Resource path vs URL and rewriting links

Today I want to discuss some aspects of an AEM application, which is rarely considered during application development, but which normally gets very important right before a golive: the path element of a URL, and how it is constructed (either in full version or in a shortened one).

Newcomers to the AEM world sometimes ask how the public URLs are determined and maintained; from their experience with older or other CMS systems pages have an ID and this ID has to be mapped somehow to a URL.
Within AEM this situation is different, because the author creates a page directly in the tree structure of a site. And the name of the page can be directly mapped to a URL. So if an author creates a page /content/mysite/en/news/happy-new-year-2016, this page can be reached via https://HOST/content/mysite/en/news/happy-new-year-2016.html (in the simplest form).

From a technical point of view, the resource path is mapped to the path-element of a URL. In many cases this is a 1:1 mapping (that means, that the full resource path is taken as path of the URL). Often the „many“ means „in development environments“, because in production environments these kinds of URLs are long and contain redundant informations, which is something you should avoid. A URL also contains a domain part, and this domain part often carries information, so it isn’t needed in the path anymore.
So instead of „https://mysite.com/content/mysite/en/news.html“ we rather prefer „https://mysite.com/en/news.html“ and map only a subset of the resource path.

When mapping the resource path to a URL you must be careful, because the other way (the mapping of URL to resource path) has to work as well, and there must be exactly 1 mapping.

Such kind of mappings (I often call the mapping „resource path to URL path“ a forward mapping and the „URL path to resource path“ a reverse mapping) can be created using the /etc/map mechanisms . In a web application you need to use both mappings:

  1. when the request is received the URL path has to get mapped to a resource, so the sling resource processing can start.
  2. When the rendered page contains links to other pages, the resource path of these pages has to be provided as URL path.

(1) is done automatically by the sling if the correct ruleset is provided. (2) is much more problematic, because all references to resources provided by AEM have to be rewritten. All references? Generally spoken yes, I will discuss this later on.

This mapping can be done through the 2 API methods of the resource resolver:

You might wonder, why you never use these 2 methods in your own code,even if I wrote above, that all the links to other pages need to rewritten. Basically you don’t have to do this, because the HTML created by the rendering pipeline (including all filters) is streamed through the Sling Output Rewriting Pipeline. This chain contains a rewriter rule, which scans through all the HTML and tries to apply a forward mapping to all links.

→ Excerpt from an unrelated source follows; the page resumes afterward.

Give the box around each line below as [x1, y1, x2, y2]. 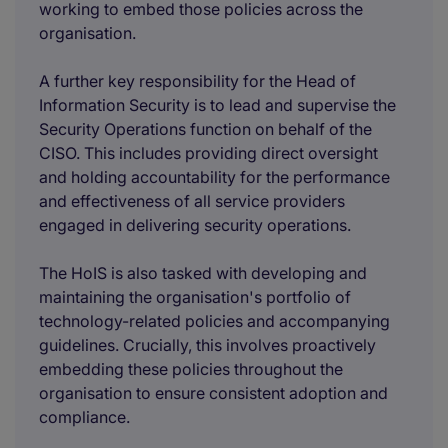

But it does only run on HTML output, but there are other elements of a site, which contain references to content stored in AEM as well, for example Javascript or CSS files. References contained in these files are not rewritten, but delivered as they are stored in the repository. In many cases the setup is designed in a way, that a 1:1 mapping still works; but that’s not always possible (or wanted).

So please take this as an advice: Do not hardcode a path in CSS or Javascript files if there’s a chance that these paths need to be mapped.
Rewriting other formats than HTML is not part of AEM itself; of course you can extend the defaults and provide a rewriting capability for Javascript and CSS as well, but that’s not an easy task.)

The question is, if you really have to rewrite all resource paths at all. In many cases it is ok just to have the URLs of the HTML pages looking nice (because these are the only URLs which are displayed prominently) . But all the other resources (e.g assets, CSS and Javascript files) don’t need to get mapped at all, but there the default 1:1 mapping can be used. Then you’re fine, because you only have to do the mapping once in /etc/map and that’s it.

The Apache mod_rewrite modules also offers very flexible ways to do reverse mapping, but it lacks the a way to apply a forward mapping to the HTML pages (as the Sling Output Rewriter does). So mod_rewrite is a cool tool, but it is not sufficient to completely cover all aspects of resource mapping.